» **The task**
When the string "anything" occurs in a line of the listing below, return that line.

» **Supplied information**

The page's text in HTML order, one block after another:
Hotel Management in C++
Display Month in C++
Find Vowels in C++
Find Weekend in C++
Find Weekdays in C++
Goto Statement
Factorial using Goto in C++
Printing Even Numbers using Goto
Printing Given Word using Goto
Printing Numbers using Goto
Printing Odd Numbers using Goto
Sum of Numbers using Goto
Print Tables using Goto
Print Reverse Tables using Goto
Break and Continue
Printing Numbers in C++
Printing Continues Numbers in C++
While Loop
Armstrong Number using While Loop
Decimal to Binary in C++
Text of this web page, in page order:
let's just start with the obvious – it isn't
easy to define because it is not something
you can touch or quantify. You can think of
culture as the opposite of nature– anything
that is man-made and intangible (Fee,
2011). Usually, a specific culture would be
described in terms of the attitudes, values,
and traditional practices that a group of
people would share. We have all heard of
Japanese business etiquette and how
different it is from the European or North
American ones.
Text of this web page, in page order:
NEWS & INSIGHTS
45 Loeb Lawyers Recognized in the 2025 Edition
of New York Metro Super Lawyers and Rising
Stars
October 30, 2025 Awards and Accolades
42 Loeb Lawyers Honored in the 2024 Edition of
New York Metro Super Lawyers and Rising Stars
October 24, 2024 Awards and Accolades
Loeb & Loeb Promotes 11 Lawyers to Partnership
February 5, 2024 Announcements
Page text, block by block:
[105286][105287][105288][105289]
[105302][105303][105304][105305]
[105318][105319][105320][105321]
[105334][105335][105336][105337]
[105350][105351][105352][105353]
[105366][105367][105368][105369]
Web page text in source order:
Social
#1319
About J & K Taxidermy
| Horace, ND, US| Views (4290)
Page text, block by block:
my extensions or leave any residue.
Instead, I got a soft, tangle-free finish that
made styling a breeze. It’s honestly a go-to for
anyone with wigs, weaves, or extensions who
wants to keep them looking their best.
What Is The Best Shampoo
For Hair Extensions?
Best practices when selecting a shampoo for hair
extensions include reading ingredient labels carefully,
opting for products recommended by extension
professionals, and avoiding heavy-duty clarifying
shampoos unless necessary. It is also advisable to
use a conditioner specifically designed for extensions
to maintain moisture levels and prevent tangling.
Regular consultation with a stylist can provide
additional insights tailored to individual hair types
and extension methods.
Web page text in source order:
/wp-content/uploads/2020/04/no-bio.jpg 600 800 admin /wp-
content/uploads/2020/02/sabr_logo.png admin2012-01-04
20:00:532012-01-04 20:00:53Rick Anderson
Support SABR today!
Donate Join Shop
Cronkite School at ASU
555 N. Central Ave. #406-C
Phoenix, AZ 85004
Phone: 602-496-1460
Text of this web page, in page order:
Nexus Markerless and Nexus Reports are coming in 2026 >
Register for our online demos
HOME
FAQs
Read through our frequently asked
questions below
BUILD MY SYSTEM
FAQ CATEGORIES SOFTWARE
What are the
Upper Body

==

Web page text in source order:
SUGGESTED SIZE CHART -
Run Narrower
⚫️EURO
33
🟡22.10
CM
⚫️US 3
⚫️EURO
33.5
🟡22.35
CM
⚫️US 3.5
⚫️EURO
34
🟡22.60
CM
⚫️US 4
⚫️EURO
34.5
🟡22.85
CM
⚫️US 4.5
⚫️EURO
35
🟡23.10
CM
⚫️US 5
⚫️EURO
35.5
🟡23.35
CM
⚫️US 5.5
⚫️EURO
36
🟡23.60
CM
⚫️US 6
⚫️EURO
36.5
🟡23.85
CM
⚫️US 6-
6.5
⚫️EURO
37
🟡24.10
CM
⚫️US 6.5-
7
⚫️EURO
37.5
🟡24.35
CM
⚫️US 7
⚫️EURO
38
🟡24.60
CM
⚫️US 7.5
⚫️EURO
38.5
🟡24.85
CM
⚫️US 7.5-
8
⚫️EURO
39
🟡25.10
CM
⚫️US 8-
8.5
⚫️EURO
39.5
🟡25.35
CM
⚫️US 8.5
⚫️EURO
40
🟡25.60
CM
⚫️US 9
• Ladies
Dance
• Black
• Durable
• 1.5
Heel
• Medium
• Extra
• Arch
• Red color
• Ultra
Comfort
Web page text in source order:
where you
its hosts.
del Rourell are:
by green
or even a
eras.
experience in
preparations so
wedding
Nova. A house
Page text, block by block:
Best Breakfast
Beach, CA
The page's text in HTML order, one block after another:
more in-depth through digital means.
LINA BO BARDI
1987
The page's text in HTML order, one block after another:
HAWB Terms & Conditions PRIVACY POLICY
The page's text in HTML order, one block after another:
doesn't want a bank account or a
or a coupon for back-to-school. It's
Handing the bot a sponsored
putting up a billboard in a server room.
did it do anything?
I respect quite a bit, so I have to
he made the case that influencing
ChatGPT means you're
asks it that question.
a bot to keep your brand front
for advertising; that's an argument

» **Solution to the exercise**
culture as the opposite of nature– anything
did it do anything?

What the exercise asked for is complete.